In centralized and decentralized network scenarios, there are always nodes which retain unique data or functions, becoming the only points of validation or manipulation for the information they “own”. These topologies make the implementation of processes that are naturally distributed in the real world (example: the exchange of a currency) more complex and difficult to adapt to continuous changes; moreover, they oblige the owner of such nodes to put in place complex data retention, data availability and information management policies to guarantee the necessary trust in their function.

In this context, blockchain tries to respond to the complexity of contemporary real world scenarios by offering a technology and a methodology for designing distributed applications that operate with private data in an openly verifiable way.

How does it work?

In order to fully understand how blockchain and its applications work it is important to introduce five key building "blocks" that characterize the technology:

1.  Decentralized consensus (also emergent consensus): is a mechanism to determine if an operation in the distributed network is trustworthy: "...consensus is not achieved explicitly — there is no election or fixed moment when consensus occurs.
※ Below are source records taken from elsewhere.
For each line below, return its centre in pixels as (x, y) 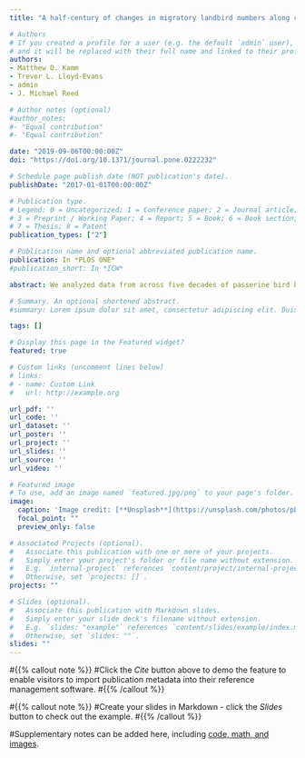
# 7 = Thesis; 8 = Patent (58, 227)
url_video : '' (36, 468)
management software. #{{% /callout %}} (87, 689)
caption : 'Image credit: (64, 510)
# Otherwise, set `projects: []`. (79, 577)
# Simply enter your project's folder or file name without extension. (152, 560)
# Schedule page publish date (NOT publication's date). (119, 176)
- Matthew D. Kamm (44, 68)
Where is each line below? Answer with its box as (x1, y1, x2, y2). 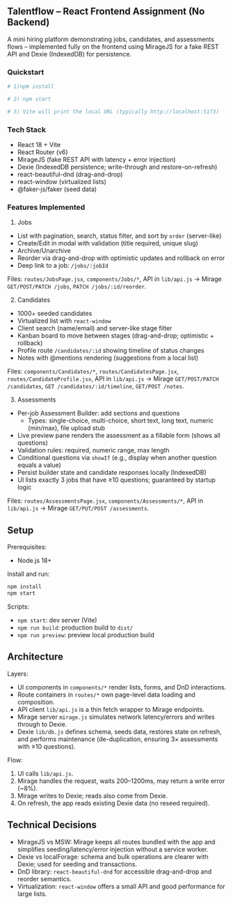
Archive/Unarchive (17, 247, 71, 255)
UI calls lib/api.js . (17, 769, 74, 777)
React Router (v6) (17, 148, 68, 156)
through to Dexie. (17, 720, 67, 728)
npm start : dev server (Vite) (17, 616, 97, 624)
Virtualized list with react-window (17, 317, 111, 325)
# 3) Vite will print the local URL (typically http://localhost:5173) (7, 108, 219, 115)
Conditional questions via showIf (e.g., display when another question (17, 453, 217, 462)
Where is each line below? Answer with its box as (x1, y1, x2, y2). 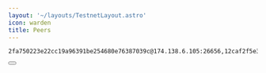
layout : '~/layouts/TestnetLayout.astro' (8, 11, 147, 20)
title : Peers (8, 26, 51, 34)
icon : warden (8, 19, 51, 27)
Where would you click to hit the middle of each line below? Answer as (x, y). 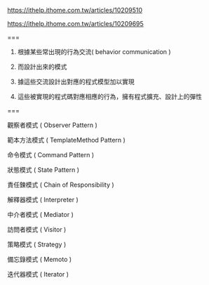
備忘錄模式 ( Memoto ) (40, 259)
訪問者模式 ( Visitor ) (37, 230)
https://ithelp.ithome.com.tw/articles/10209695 (75, 24)
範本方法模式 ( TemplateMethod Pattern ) (67, 140)
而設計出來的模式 (42, 67)
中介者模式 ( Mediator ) (40, 214)
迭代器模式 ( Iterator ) (38, 274)
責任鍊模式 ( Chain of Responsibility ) (61, 185)
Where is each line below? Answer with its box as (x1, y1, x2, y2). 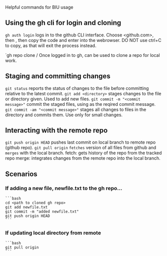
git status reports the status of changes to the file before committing (5, 85, 149, 91)
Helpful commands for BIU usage (5, 4, 74, 10)
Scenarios (5, 170, 37, 178)
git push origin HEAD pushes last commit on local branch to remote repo (5, 139, 156, 145)
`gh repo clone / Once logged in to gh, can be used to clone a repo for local (5, 52, 161, 58)
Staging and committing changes (5, 72, 111, 80)
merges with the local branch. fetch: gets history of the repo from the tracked (5, 150, 162, 156)
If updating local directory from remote (5, 230, 101, 237)

Instead, consensus is an emergent artefact of the asynchronous interaction of thousands of independent nodes, all following simple rules. " [4]

2.  The blockchain: is the data structure, a very long list of blocks[2], in which data are stored across the network.  Blocks are created by a physical device (i.e. a computer system) that identifies them in a unique way in the network by generating a unique hash number, function of all the previous hashes in the existing blocks of the chain. The owner of the block is the owner of the private data (no one else can access them) and the owner of the key to share a public version of these data in the network. "It’s a bit like your home address. You can publish your home address publicly, but that doesn’t give any information about what your home looks like on the inside. You’ll need your private key to enter your private home, and since you have claimed that address as yours, no one else can claim the same address as theirs." [3]

3.  The smart contracts: are small programs embedding rules which govern the network. "The basic idea behind smart contracts is that a transaction’s contractual governance[3] between two or more parties can be verified programmatically via the blockchain, instead of via a central arbitrator, rule maker, or gatekeeper." [3]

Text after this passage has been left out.